§ **TASK DIRECTIONS**:
Where does the string "cave" appear in the records? Copy each line that holds it.

━━ PROVIDED DATA ━━

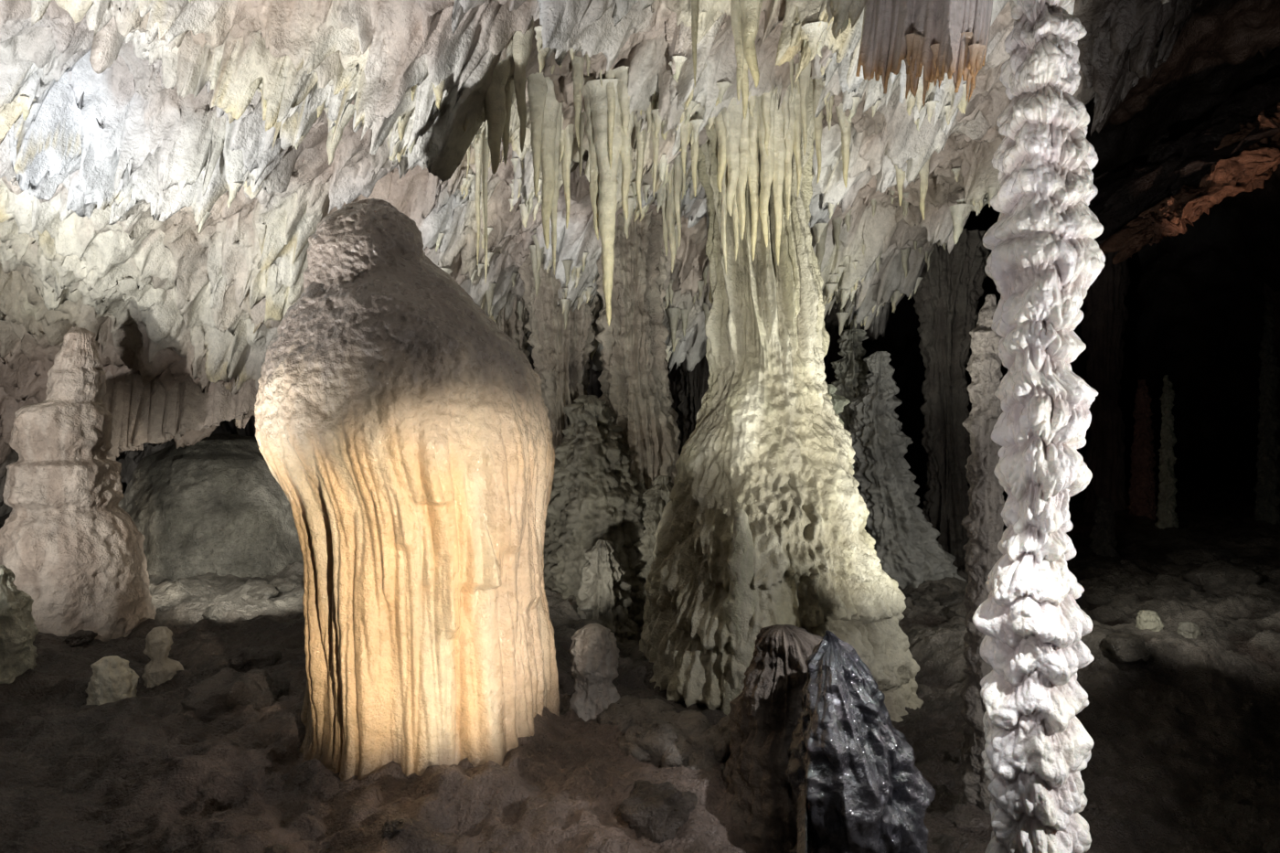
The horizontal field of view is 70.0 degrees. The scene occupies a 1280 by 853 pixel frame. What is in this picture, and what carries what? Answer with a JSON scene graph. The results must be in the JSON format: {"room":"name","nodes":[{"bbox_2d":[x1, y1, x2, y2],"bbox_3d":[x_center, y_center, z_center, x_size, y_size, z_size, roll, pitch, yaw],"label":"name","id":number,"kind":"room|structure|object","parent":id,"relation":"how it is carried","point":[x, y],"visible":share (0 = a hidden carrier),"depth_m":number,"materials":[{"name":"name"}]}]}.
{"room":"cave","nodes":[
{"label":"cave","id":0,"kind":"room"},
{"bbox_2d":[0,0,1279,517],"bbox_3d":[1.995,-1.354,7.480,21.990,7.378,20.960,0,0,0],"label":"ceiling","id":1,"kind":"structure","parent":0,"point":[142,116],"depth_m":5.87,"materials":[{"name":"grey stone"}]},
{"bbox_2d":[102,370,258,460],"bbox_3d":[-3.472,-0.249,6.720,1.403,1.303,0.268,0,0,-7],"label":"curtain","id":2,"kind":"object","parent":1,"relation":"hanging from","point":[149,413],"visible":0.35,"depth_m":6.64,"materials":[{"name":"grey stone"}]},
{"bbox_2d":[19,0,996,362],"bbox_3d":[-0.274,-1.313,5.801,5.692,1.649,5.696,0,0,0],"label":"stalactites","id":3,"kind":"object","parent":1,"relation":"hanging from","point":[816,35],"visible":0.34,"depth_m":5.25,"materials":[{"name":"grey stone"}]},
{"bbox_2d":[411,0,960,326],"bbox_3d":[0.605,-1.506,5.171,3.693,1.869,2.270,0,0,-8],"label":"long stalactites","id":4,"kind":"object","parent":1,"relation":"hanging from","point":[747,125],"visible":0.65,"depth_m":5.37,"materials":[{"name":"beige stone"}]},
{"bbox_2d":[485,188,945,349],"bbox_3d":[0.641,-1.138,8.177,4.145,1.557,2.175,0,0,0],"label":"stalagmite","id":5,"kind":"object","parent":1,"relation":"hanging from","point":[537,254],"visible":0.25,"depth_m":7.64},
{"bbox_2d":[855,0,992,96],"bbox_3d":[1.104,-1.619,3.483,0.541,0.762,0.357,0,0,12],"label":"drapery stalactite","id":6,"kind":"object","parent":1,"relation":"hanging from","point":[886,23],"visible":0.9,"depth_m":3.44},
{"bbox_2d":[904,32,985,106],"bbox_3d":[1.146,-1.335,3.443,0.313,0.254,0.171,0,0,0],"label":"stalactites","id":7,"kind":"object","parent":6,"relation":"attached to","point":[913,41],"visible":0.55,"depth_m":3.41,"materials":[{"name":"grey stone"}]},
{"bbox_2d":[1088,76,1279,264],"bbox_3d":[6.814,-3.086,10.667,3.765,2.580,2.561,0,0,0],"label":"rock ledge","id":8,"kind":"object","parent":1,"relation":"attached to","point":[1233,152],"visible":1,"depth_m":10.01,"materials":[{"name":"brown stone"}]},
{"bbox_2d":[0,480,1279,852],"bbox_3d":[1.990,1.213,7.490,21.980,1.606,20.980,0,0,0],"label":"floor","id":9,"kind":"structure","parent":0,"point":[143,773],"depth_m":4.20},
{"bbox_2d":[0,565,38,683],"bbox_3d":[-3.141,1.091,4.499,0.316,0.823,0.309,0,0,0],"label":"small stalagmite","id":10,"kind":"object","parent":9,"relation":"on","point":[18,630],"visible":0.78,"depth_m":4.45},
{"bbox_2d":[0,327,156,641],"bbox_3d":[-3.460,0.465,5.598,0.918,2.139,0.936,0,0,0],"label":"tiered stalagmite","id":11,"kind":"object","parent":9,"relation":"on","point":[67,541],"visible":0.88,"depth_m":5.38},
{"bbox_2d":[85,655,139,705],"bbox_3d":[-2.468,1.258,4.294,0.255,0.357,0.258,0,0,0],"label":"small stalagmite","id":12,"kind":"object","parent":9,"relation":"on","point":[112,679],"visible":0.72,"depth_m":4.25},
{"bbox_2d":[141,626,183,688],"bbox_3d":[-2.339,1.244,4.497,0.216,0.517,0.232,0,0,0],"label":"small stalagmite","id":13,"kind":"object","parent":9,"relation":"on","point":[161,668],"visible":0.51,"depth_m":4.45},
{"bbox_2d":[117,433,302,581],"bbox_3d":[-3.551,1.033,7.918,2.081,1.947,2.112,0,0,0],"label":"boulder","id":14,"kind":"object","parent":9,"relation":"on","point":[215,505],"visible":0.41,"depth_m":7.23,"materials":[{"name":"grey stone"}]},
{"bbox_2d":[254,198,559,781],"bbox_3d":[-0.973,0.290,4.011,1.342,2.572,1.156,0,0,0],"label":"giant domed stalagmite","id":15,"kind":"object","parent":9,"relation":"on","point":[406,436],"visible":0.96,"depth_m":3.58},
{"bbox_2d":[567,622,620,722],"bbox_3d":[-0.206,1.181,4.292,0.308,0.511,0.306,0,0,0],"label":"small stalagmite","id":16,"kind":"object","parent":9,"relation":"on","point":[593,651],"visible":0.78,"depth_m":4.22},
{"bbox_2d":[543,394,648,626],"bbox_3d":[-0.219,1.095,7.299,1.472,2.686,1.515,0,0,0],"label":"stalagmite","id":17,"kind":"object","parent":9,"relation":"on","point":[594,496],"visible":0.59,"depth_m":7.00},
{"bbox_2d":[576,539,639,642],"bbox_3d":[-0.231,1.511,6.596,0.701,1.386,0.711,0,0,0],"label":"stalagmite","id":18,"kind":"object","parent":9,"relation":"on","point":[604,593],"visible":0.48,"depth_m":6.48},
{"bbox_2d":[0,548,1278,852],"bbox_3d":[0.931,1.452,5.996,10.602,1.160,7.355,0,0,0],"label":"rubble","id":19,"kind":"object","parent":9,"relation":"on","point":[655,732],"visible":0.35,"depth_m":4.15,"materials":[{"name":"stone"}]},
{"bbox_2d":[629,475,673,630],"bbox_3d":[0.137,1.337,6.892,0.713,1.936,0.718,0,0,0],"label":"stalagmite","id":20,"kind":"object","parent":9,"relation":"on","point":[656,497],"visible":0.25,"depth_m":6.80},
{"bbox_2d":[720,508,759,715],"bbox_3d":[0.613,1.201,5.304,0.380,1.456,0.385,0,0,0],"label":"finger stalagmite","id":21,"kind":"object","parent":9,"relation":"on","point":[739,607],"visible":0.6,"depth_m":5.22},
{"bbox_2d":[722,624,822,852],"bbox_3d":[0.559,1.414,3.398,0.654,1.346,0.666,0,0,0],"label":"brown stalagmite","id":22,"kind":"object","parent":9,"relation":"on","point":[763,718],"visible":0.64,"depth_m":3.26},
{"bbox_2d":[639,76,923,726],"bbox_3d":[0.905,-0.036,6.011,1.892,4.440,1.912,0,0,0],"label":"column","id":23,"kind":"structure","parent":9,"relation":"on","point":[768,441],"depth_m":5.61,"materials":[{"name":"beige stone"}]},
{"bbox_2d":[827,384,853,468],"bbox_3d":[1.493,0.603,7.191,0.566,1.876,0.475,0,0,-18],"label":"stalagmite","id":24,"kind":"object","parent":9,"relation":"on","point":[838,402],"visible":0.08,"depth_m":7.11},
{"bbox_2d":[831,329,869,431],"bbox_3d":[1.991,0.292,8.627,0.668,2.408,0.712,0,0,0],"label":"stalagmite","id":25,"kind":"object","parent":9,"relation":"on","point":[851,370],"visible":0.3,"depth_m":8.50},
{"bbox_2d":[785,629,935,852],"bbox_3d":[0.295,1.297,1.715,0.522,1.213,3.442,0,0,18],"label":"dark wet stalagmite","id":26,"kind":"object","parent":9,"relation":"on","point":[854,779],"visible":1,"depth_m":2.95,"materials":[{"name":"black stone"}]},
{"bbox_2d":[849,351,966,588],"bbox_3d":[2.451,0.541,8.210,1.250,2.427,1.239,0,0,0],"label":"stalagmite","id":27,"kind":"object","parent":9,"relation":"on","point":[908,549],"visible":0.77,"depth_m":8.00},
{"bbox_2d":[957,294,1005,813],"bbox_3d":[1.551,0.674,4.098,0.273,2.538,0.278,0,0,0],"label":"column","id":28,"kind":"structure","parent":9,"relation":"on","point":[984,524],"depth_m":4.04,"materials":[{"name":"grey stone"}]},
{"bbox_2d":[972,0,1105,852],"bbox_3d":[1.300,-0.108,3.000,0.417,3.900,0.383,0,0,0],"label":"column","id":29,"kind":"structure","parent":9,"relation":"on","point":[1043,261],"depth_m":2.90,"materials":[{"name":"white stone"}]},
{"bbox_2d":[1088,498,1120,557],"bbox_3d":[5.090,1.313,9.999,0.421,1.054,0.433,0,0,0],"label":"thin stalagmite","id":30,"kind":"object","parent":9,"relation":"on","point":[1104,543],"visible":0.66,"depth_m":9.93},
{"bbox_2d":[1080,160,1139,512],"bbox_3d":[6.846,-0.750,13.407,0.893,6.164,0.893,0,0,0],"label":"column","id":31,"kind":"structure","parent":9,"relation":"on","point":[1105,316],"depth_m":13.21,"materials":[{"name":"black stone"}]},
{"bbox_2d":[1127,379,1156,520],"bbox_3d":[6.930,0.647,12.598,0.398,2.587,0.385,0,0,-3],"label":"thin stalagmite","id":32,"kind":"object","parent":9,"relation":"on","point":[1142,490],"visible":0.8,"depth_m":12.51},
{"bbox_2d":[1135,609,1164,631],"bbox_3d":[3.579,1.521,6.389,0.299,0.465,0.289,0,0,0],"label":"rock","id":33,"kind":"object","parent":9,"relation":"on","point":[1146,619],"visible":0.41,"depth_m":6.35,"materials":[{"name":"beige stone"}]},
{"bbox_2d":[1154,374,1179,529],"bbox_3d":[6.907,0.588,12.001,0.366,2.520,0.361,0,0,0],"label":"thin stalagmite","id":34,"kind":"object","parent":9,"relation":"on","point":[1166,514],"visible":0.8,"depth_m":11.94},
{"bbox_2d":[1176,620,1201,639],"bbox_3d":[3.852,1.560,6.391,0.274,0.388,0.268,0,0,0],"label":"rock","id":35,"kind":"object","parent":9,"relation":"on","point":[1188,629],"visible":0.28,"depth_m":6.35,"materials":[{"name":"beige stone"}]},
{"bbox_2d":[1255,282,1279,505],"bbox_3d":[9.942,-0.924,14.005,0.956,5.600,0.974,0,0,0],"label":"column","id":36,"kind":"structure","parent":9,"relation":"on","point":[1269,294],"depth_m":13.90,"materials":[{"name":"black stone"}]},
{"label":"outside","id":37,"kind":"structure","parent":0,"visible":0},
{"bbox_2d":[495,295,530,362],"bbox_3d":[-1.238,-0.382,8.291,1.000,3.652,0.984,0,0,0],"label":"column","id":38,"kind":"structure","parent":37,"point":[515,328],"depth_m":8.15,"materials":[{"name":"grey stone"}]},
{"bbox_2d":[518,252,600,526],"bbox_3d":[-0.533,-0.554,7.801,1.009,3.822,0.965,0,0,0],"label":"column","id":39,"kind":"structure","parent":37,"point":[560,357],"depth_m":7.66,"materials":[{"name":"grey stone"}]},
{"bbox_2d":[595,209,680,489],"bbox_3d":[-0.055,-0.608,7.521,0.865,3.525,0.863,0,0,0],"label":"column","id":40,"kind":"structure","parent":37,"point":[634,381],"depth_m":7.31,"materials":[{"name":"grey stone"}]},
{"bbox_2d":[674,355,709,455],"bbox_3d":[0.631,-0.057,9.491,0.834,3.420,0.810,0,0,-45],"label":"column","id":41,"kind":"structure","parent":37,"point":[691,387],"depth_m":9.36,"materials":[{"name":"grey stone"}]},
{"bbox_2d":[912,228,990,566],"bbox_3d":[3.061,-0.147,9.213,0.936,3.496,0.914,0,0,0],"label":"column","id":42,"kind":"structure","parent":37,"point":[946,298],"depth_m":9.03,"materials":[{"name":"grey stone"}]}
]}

━━━

§ **OUTPUT BELOW**:
{"room":"cave","nodes":[
{"label":"cave","id":0,"kind":"room"},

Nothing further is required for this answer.